> **TASK DESCRIPTION**
With the images set aside, retype every record below character for character.

> **DATA SECTION**
════════════════

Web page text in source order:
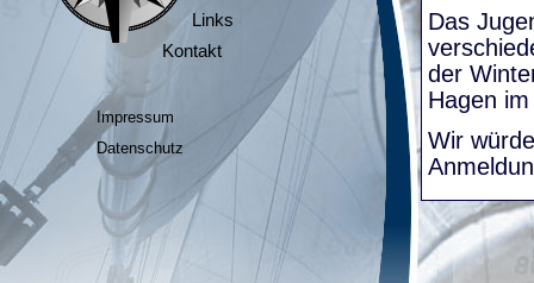
Links
Kontakt
Impressum
Datenschutz
Das
der
Hagen
Wir
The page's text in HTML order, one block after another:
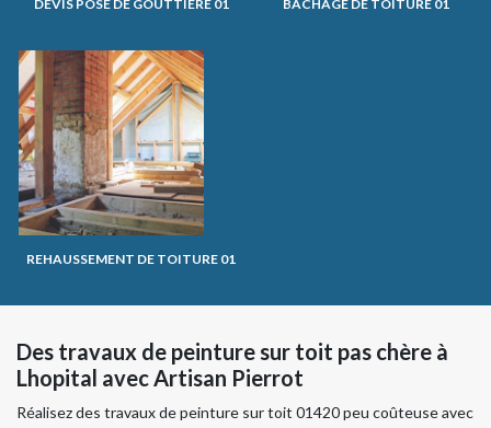
DEVIS POSE DE GOUTTIÈRE 01 BÂCHAGE DE TOITURE 01
REHAUSSEMENT DE TOITURE 01
Des travaux de peinture sur toit pas chère à
Lhopital avec Artisan Pierrot
Réalisez des travaux de peinture sur toit 01420 peu coûteuse avec
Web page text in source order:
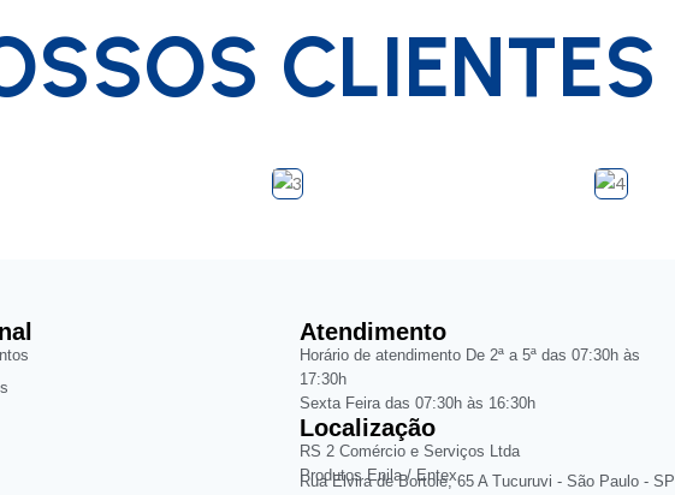
CLIENTES
Atendimento
Horário de atendimento De 2ª a 5ª das 07:30h às
17:30h
Sexta Feira das 07:30h às 16:30h
Localização
RS 2 Comércio e Serviços Ltda
Produtos Enila / Entex
Rua Elvira de Bortole, 65 A Tucuruvi - São Paulo - SP
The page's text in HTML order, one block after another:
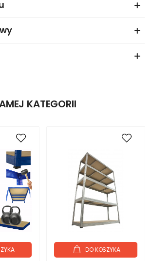
KATEGORII
DO KOSZYKA
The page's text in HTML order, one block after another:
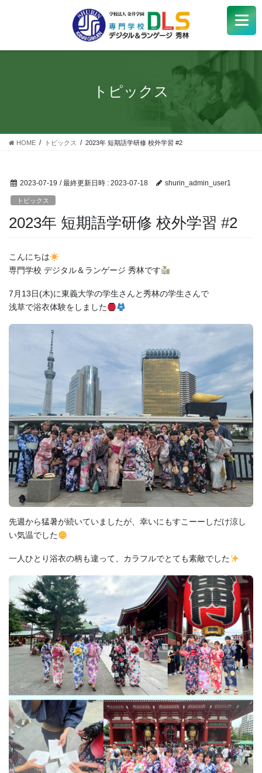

════════════════

> **OUTPUT FOR THIS TASK**
Web page text in source order:
Links
Kontakt
Impressum
Datenschutz
Das
der
Hagen
Wir
The page's text in HTML order, one block after another:
DEVIS POSE DE GOUTTIÈRE 01 BÂCHAGE DE TOITURE 01
REHAUSSEMENT DE TOITURE 01
Des travaux de peinture sur toit pas chère à
Lhopital avec Artisan Pierrot
Réalisez des travaux de peinture sur toit 01420 peu coûteuse avec
Web page text in source order:
CLIENTES
Atendimento
Horário de atendimento De 2ª a 5ª das 07:30h às
17:30h
Sexta Feira das 07:30h às 16:30h
Localização
RS 2 Comércio e Serviços Ltda
Produtos Enila / Entex
Rua Elvira de Bortole, 65 A Tucuruvi - São Paulo - SP
The page's text in HTML order, one block after another:
KATEGORII
DO KOSZYKA
The page's text in HTML order, one block after another:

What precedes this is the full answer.